When: Thu 25th 06:00 AM UTC

NEW primary: es1023
OLD primary: es1024

  • Check configuration differences between new and old primary:
sudo pt-config-diff --defaults-file /root/.my.cnf h=es1023.eqiad.wmnet h=es1024.eqiad.wmnet

Failover prep:

sudo cookbook sre.hosts.downtime --hours 2 -r "Switchover es5 T315542" 'A:db-section-es5'
  • Set NEW primary with weight 10
sudo dbctl instance es1024 set-weight 10
sudo dbctl config commit -m "Set es1024 with weight 10 T315542"
  • Topology changes, move all replicas under NEW primary
sudo db-switchover --timeout=15 --only-slave-move es1023 es1024
  • Disable puppet on both nodes
sudo cumin 'es1023* or es1024*' 'disable-puppet "primary switchover T315542"'

Failover:

  • Log the failover:
!log Starting es5 eqiad failover from es1023 to es1024 - T315542
  • Switch primaries:
sudo db-switchover --skip-slave-move es1023 es1024
echo "===== es1023 (OLD)"; sudo db-mysql es1023 -e 'show slave status\G'
echo "===== es1024 (NEW)"; sudo db-mysql es1024 -e 'show slave status\G'
  • Promote NEW primary in dbctl, and remove read-only
sudo dbctl --scope eqiad section es5 set-master es1024
sudo dbctl config commit -m "Promote es1024 to es5 primary T315542"
  • Restart puppet on both hosts:
sudo cumin 'es1023* or es1024*' 'run-puppet-agent -e "primary switchover T315542"'

Clean up tasks:

  • Clean up heartbeat table(s).
  • change events for query killer:
events_coredb_master.sql on the new primary es1024
events_coredb_slave.sql on the new slave es1023
sudo dbctl instance es1023 set-candidate-master --section es5 true
sudo dbctl instance es1024 set-candidate-master --section es5 false
(dborch1001): sudo orchestrator-client -c untag -i es1024 --tag name=candidate
(dborch1001): sudo orchestrator-client -c tag -i es1023 --tag name=candidate
sudo dbctl instance es1023 depool
sudo dbctl config commit -m "Depool es1023 for reboot T315542"

Event Timeline

Marostegui moved this task from Triage to Ready on the DBA board.
Marostegui updated the task description. (Show Details)
Marostegui updated the task description. (Show Details)

Not tagging User-notice as this will have no impact on reads or writes.

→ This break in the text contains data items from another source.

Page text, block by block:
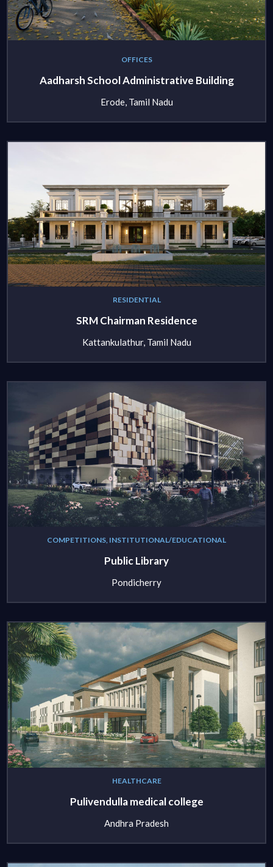
OFFICES
Aadharsh School Administrative Building
Erode, Tamil Nadu
RESIDENTIAL
SRM Chairman Residence
Kattankulathur, Tamil Nadu
COMPETITIONS, INSTITUTIONAL/EDUCATIONAL
Public Library
Pondicherry
HEALTHCARE
Pulivendulla medical college
Andhra Pradesh
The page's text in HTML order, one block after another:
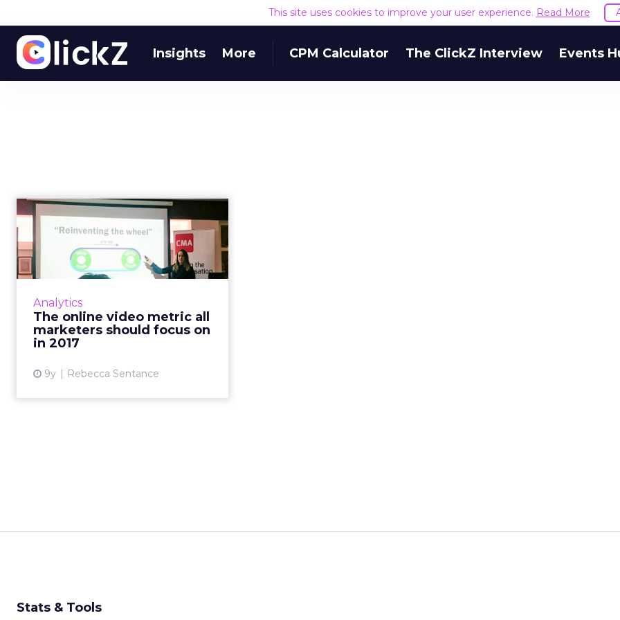
This site uses cookies to improve your user experience. Read More
Insights More CPM Calculator The ClickZ Interview Events
Analytics
The online video metric all
marketers should focus on
in 2017
9y Rebecca Sentance
The online video
metric all marketers
should focus...
Video performs better than any
better engagement, more
memorable adverts, and better
recall experienced by viewers. But
View article
Stats & Tools
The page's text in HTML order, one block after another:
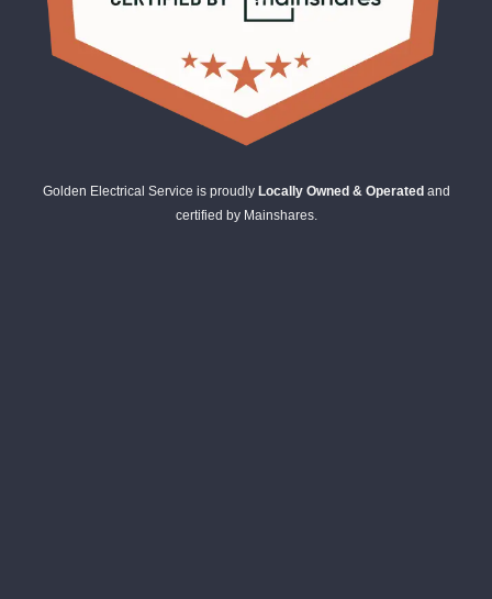
Golden Electrical Service is proudly Locally Owned & Operatedand
certified by Mainshares.
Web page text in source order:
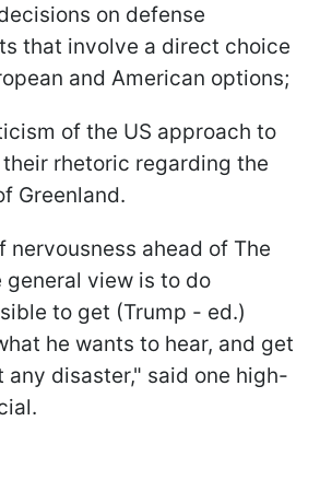
on defense
that involve a direct choice
and American options;
of the US approach to
rhetoric regarding the
Greenland.
nervousness ahead of The
general view is to do
to get (Trump - ed.)
he wants to hear, and get
any disaster," said one high-
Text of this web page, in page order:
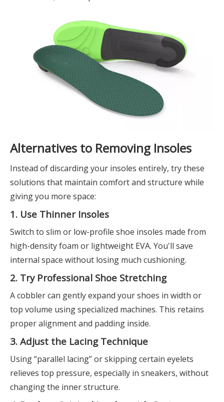
Alternatives to Removing Insoles
Instead of discarding your insoles entirely, try these
solutions that maintain comfort and structure while
giving you more space:
1. Use Thinner Insoles
Switch to slim or low-profile shoe insoles made from
high-density foam or lightweight EVA. You'll save
internal space without losing much cushioning.
2. Try Professional Shoe Stretching
A cobbler can gently expand your shoes in width or
top volume using specialized machines. This retains
proper alignment and padding inside.
3. Adjust the Lacing Technique
Using “parallel lacing” or skipping certain eyelets
relieves top pressure, especially in sneakers, without
changing the inner structure.
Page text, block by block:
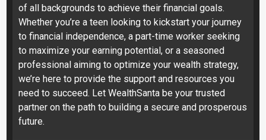
of all backgrounds to achieve their financial goals.
Whether you’re a teen looking to kickstart your journey
to financial independence, a part-time worker seeking
to maximize your earning potential, or a seasoned
professional aiming to optimize your wealth strategy,
we’re here to provide the support and resources you
need to succeed. Let WealthSanta be your trusted
partner on the path to building a secure and prosperous
future.
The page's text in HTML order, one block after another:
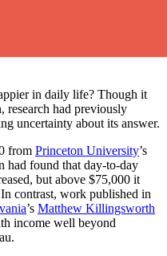
in daily life? Though it
research had previously
uncertainty about its answer.
from Princeton University’s
had found that day-to-day
but above $75,000 it
contrast, work published in
’s Matthew Killingsworth
income well beyond
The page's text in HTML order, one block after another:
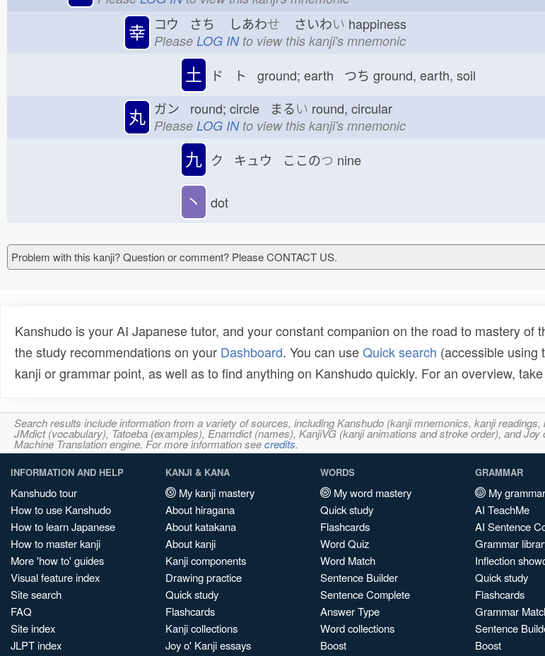
幸 コウ さち しあわせ さいわい happiness
Please LOG INto view this kanji's mnemonic
土 ド ト ground; earth つち ground, earth, soil
丸 ガン round; circle まるい round, circular
Please LOG INto view this kanji's mnemonic
九 ク キュウ ここのつ nine
丶 dot
Problem with this kanji? Question or comment? Please CONTACT US.
Kanshudo is your AI Japanese tutor, and your constant companion on the road to mastery
the study recommendations on your Dashboard. You can useQuick search (accessible using
kanji or grammar point, as well as to find anything on Kanshudo quickly. For an overview,
Search results include information from a variety of sources, including Kanshudo (kanji mnemonics, kanji
JMdict (vocabulary), Tatoeba (examples), Enamdict (names), KanjiVG (kanji animations and stroke order), and
Machine Translation engine. For more information seecredits.
INFORMATION AND HELP
Kanshudo tour
How to use Kanshudo
How to learn Japanese
How to master kanji
More 'how to' guides
Visual feature index
Site search
FAQ
Site index
JLPT index
KANJI & KANA
My kanji mastery
About hiragana
About katakana
About kanji
Kanji components
Drawing practice
Quick study
Flashcards
Kanji collections
Joy o' Kanji essays
WORDS
My word mastery
Quick study
Flashcards
Word Quiz
Word Match
Sentence Builder
Sentence Complete
Answer Type
Word collections
Boost
GRAMMAR
My
AI TeachMe
AI Sentence
Grammar
Inflection
Quick study
Flashcards
Grammar
Sentence
Boost
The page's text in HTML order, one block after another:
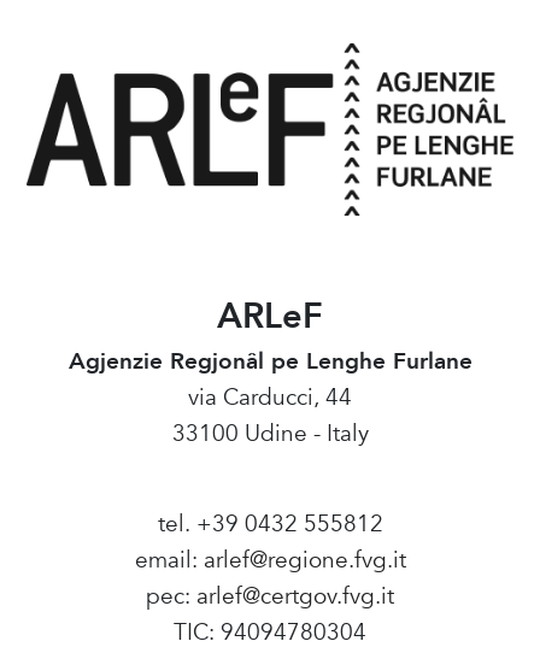
ARLeF
Agjenzie Regjonâl pe Lenghe Furlane
via Carducci, 44
33100 Udine - Italy
tel. +39 0432 555812
email: arlef@regione.fvg.it
pec: arlef@certgov.fvg.it
TIC: 94094780304
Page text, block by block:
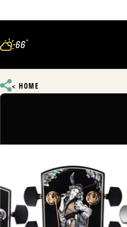
66°
HOME
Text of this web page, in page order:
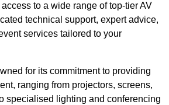
to a wide range of top-tier AV
technical support, expert advice,
services tailored to your
for its commitment to providing
ranging from projectors, screens,
specialised lighting and conferencing
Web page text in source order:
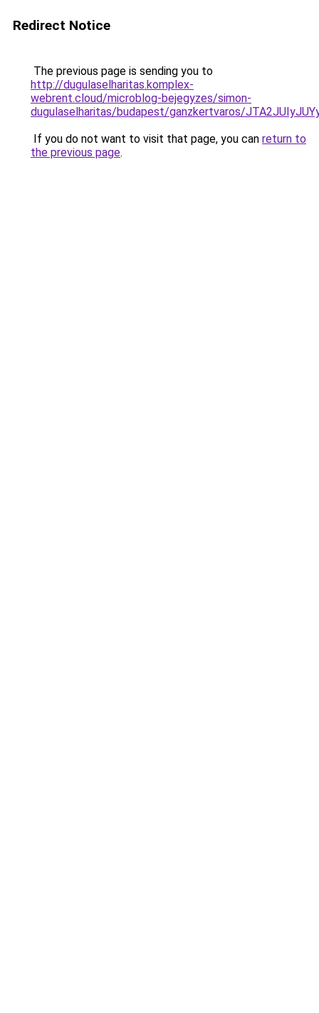
Redirect Notice
The previous page is sending you to
http://dugulaselharitas.komplex-
webrent.cloud/microblog-bejegyzes/simon-
dugulaselharitas/budapest/ganzkertvaros/
If you do not want to visit that page, you can return to
the previous page.
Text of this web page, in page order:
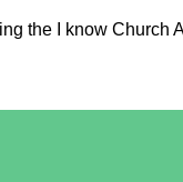
the I know Church
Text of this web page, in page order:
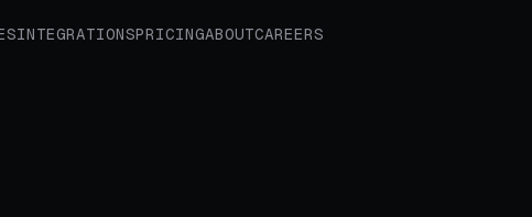
INTEGRATIONSPRICINGABOUTCAREERS
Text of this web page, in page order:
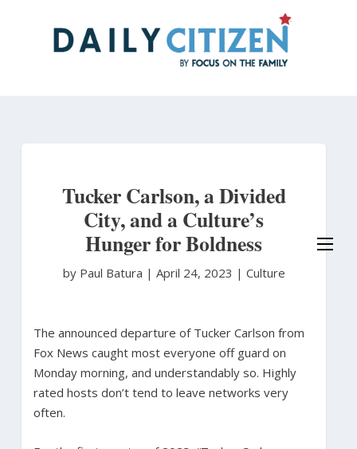
Tucker Carlson, a Divided
City, and a Culture’s
Hunger for Boldness
by Paul Batura | April 24, 2023 | Culture
The announced departure of Tucker Carlson from
Fox News caught most everyone off guard on
Monday morning, and understandably so. Highly
rated hosts don’t tend to leave networks very
often.
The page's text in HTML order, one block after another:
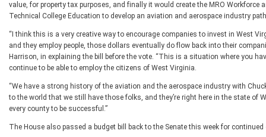
value, for property tax purposes, and finally it would create the MRO
Technical College Education to develop an aviation and aerospace industry
“I think this is a very creative way to encourage companies to invest in West
and they employ people, those dollars eventually do flow back into their
Harrison, in explaining the bill before the vote. “This is a situation where you
continue to be able to employ the citizens of West Virginia.
“We have a strong history of the aviation and the aerospace industry with
to the world that we still have those folks, and they’re right here in the state of
every county to be successful.”
The House also passed a budget bill back to the Senate this week for
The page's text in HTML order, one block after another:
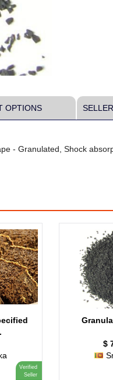
OPTIONS
- Granulated, Shock
Verified
Seller
$
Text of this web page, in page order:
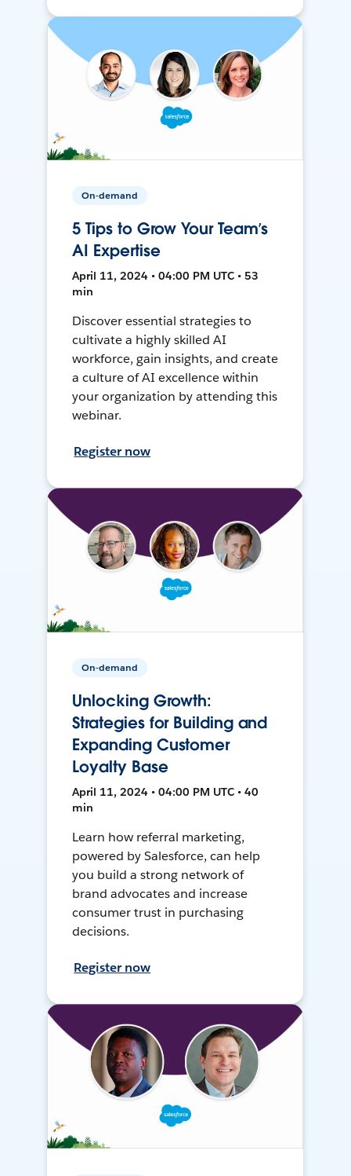
On-demand
5 Tips to Grow Your Team’s
AI Expertise
April 11, 2024 • 04:00 PM UTC • 53
min
Discover essential strategies to
cultivate a highly skilled AI
workforce, gain insights, and create
a culture of AI excellence within
your organization by attending this
webinar.
Register now
On-demand
Unlocking Growth:
Strategies for Building and
Expanding Customer
Loyalty Base
April 11, 2024 • 04:00 PM UTC • 40
min
Learn how referral marketing,
powered by Salesforce, can help
you build a strong network of
brand advocates and increase
consumer trust in purchasing
decisions.
Register now

I will be disabling writes (that will go to es4) and reads will be unaffected

Change 825328 had a related patch set uploaded (by Marostegui; author: Marostegui):

[operations/mediawiki-config@master] db-production.php: Disable writes on es5

https://gerrit.wikimedia.org/r/825328

Change 825330 had a related patch set uploaded (by Marostegui; author: Marostegui):

[operations/puppet@production] mariadb: Switchover es5 master

https://gerrit.wikimedia.org/r/825330

Change 825331 had a related patch set uploaded (by Marostegui; author: Marostegui):

[operations/dns@master] wmnet: Update es5-master

https://gerrit.wikimedia.org/r/825331

Mentioned in SAL (#wikimedia-operations) [2022-08-22T11:47:23Z] <marostegui@cumin1001> START - Cookbook sre.hosts.downtime for 2:00:00 on 6 hosts with reason: Switchover es5 T315542

Mentioned in SAL (#wikimedia-operations) [2022-08-22T11:47:39Z] <marostegui@cumin1001> END (PASS) - Cookbook sre.hosts.downtime (exit_code=0) for 2:00:00 on 6 hosts with reason: Switchover es5 T315542

Change 825328 merged by jenkins-bot:

[operations/mediawiki-config@master] db-production.php: Disable writes on es5

https://gerrit.wikimedia.org/r/825328

Mentioned in SAL (#wikimedia-operations) [2022-08-22T11:51:13Z] <marostegui@deploy1002> Synchronized wmf-config/db-production.php: Disable writes on es5 T315542 (duration: 03m 08s)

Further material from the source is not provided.